Jamsetji's other great dream was a science college, which came to fruition after his death as the Indian Institute of Sciences in Bangalore, one of the country's foremost centres of learning. His philanthropic principles still inform the Tata Group today: it is 66 per cent owned by charitable trusts, which spent $379m (£193m) on social causes in 2003-4. Tata even claims to have saved a rare breed of Ganges fish, the mahseer, from extinction with a breeding programme it funded.
But if its founder was a nationalist, the Tata Group went through dark days in the years after Indian independence. Tata Airlines was nationalised and taken away from the company, as was its insurance business, as India plunged into years of socialism that turned it into an economic basket-case.
Ratan Tata took over the chairman's role at a moment of great opportunity, as India finally liberalised its economy, but he decided the company needed to be modernised. He cut work forces and set performance targets. He may have made the company less patriarchal - although the redundancy packages were hardly brutal - but he made it competitive as well.
When Mr Tata bought Tetley Tea for $435m in 2000, it was the biggest deal in Indian history. That's a record he has easily demolished with yesterday's £5.75bn takeover deal for Corus.
The group he has set about building is still heavily influenced by the industries that captivated Jamsetji.
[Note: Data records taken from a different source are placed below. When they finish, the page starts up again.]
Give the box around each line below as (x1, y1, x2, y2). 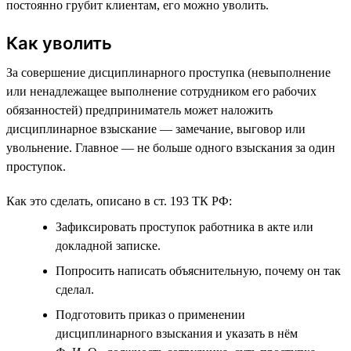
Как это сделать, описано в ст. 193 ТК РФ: (6, 194, 232, 208)
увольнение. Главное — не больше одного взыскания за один (6, 140, 335, 154)
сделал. (56, 282, 94, 296)
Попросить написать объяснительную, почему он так (56, 263, 341, 277)
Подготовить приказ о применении (56, 307, 245, 321)
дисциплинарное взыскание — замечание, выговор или (6, 121, 306, 136)
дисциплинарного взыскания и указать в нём (56, 326, 298, 340)
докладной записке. (56, 238, 161, 252)
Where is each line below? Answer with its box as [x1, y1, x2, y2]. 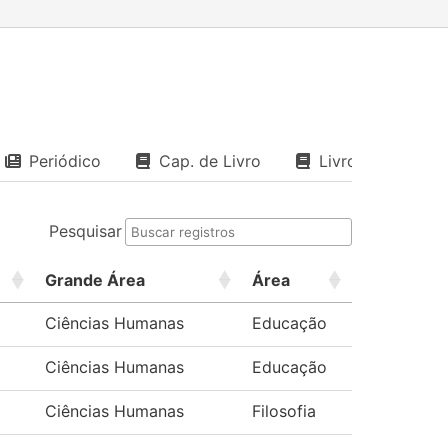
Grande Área [45, 270, 145, 290]
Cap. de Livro [159, 151, 261, 171]
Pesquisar [49, 221, 122, 241]
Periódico [29, 151, 101, 171]
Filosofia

As well as steel, Tata runs the Taj group of hotels, as well as managing some famous hotels such as the Pierre under their original names. But Mr Tata has also pursued his own interests, in particular his dream of building a car that would be affordable to millions of Indians who cannot buy new cars at today's prices: the 100,000 rupee-car (£1,150), which he has designed himself.
For all its much-vaunted charitable work and worker relations, Tata has not been free of controversy. Last year, 12 people were killed when police opened fire on a tribal group protesting against plans for a Tata Steel plant on their land in the eastern state of Orissa. The indigenous tribal people said the state government was selling off their land and keeping the profits for itself.
And a similar dispute erupted this year in West Bengal, where Tata is trying to build a car factory at Singur. Local villagers are objecting to the government's compulsory purchase of their land. They have won the support of local political parties and activists from all over India, and protests have turned violent with police firing tear gas and baton-charging protestors.
The company's future seems secure, but the same cannot necessarily be said of the Tata family. In a twist that curiously mirrors the fate of the Parsee people, Mr Tata, who has never married, has no direct heir.
The Parsees are dying out. They may be one of the richest and most powerful communities in India, but the Parsees may have little time left. Forbidden by their priests from marrying outside the community, their numbers are dwindling fast. The children of Parsees who marry outsiders are not recognised as Parsees, and it is predicted the community could soon be extinct.
There are other Tata family members who could take over from Mr Tata, who has hinted he may step down soon. But he has also said his successor need not necessarily bear the Tata family name. Either way, Jamsetji's vision appears to be coming to fruition, even if it was delayed by post-independence socialism. India is emerging as a global power, and steel is at the heart of its emergence.